The court instead adopted the Second and Ninth Circuits’ approach, finding the text of the statute of ambiguous and then looking to other provisions within the statute to construct the definition. The court concluded that two provisions involving calls made to known recipients provide implicit support for including within the ambit of the TCPA devices that dial from a stored list of numbers. Specifically, the court reasoned that the TCPA’s consent exception for calls made to “known, consenting recipients implies that the autodialer ban applies to stored-number systems.” It further reasoned that the government-debt-collection exception, which was added to the statute in 2015 and was recently invalidated by the Supreme Court in Barr v. AAPC, also “implies that the autodialer ban covers stored-number systems” because such calls are made from a stored list of “known numbers, not random numbers.”
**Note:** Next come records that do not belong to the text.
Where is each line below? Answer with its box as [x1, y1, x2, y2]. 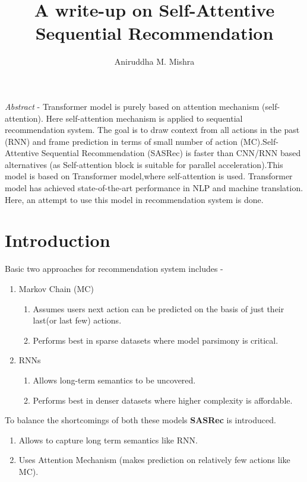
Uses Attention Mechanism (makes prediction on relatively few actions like [18, 454, 290, 466]
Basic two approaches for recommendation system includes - [5, 262, 223, 275]
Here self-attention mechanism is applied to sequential [46, 112, 243, 124]
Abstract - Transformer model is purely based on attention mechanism [5, 100, 259, 112]
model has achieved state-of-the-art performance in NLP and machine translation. [5, 182, 303, 194]
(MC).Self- [240, 135, 278, 147]
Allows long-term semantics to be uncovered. [33, 373, 196, 386]
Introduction [5, 228, 110, 252]
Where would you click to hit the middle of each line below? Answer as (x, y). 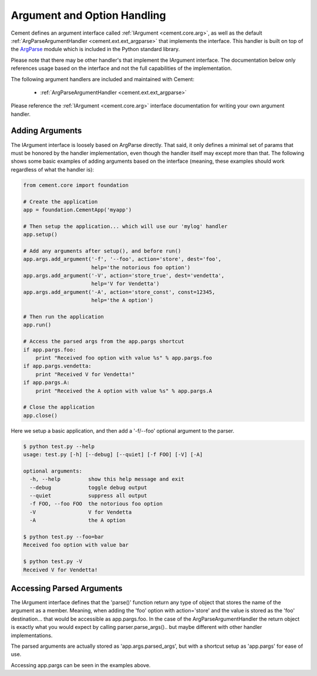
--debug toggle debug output (88, 487)
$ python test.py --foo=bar (63, 537)
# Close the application (59, 407)
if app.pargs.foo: (50, 349)
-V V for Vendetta (81, 512)
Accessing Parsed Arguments (67, 588)
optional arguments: (53, 471)
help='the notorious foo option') (141, 267)
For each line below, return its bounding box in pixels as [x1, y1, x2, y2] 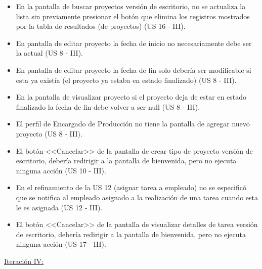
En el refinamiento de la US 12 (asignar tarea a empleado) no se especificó [16, 182, 246, 193]
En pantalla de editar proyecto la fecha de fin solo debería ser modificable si [16, 64, 251, 75]
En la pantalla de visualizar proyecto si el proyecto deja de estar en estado [16, 92, 247, 102]
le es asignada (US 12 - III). [16, 202, 103, 212]
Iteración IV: [4, 255, 44, 266]
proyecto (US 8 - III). [16, 128, 82, 139]
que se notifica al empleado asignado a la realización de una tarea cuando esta [16, 192, 258, 202]
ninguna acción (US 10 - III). [16, 165, 106, 175]
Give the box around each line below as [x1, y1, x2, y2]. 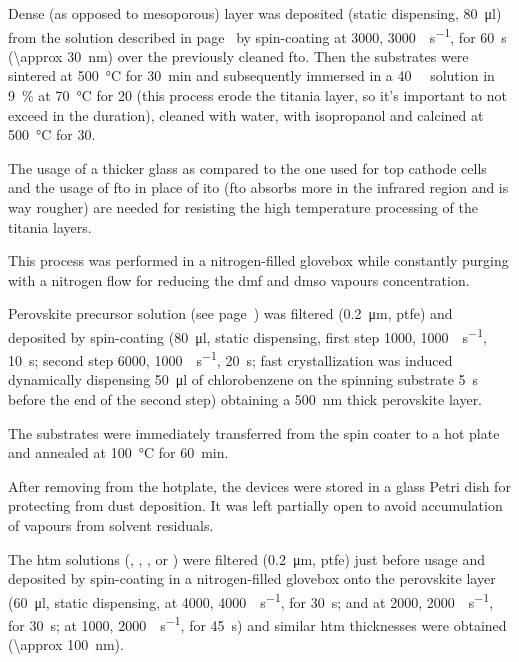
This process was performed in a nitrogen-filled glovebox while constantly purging [8, 250, 509, 271]
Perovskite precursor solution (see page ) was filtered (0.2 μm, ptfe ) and [8, 303, 453, 324]
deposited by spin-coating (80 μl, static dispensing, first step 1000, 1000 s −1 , [8, 323, 487, 347]
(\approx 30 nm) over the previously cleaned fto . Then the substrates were [8, 45, 469, 66]
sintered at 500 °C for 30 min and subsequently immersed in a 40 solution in [8, 65, 495, 86]
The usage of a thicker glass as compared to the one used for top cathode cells [8, 157, 487, 178]
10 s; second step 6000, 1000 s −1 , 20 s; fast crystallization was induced [8, 347, 453, 370]
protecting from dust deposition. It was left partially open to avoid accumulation [8, 495, 503, 516]
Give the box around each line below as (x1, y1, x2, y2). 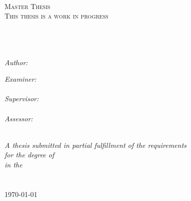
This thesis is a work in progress (5, 11, 109, 21)
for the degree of (5, 149, 54, 160)
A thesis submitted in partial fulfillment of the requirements (5, 139, 187, 150)
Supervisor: (5, 93, 39, 104)
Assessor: (5, 113, 33, 123)
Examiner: (5, 74, 37, 84)
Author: (5, 57, 28, 67)
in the (5, 159, 23, 169)
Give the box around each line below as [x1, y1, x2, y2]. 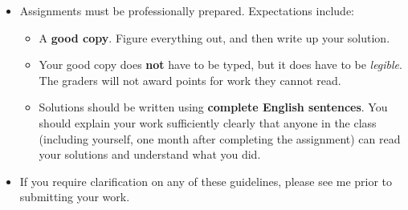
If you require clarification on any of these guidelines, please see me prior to [19, 172, 393, 189]
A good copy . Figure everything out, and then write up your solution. [39, 29, 390, 46]
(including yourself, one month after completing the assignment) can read [39, 130, 401, 147]
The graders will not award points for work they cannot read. [39, 71, 341, 88]
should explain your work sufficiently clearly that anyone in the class [39, 114, 377, 131]
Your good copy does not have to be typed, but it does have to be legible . [39, 56, 402, 73]
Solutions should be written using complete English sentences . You [39, 99, 388, 115]
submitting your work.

Allan also took issue with the Eleventh Circuit’s interpretation of the legislative and administrative history, concluding that “Congress intended to crack down on automated calls themselves—not just the technology making them possible at the time.” The court dismissed the Seventh and Eleventh Circuits’ concern that the expansive statutory interpretation adopted by the Second and Ninth (and now Sixth) Circuits would render nearly every device, including every smartphone, an ATDS. The court noted that while such a concern may be true today, it was not a concern at the time the TCPA was enacted in 1991. Moreover, Allan characterized such a concern as “unfounded” and a “parade of horribles.” The court posited that the D.C. Circuit had already dispatched with this concern when it set aside the FCC’s unreasonably expansive definition of “capacity.” To the Allan court then, using “smart phone autodialer software to call or message recipients en masse,” would create liability. “But the standard, non-automatic message or call would not[.]”
What may have been monumental just a few months ago is now just further evidence that the Supreme Court was right to agree to review this issue. One thing remains true–that the circuit split continues to be an impediment to a clear and predictable understanding of the TCPA’s autodialer restrictions on a nationwide level.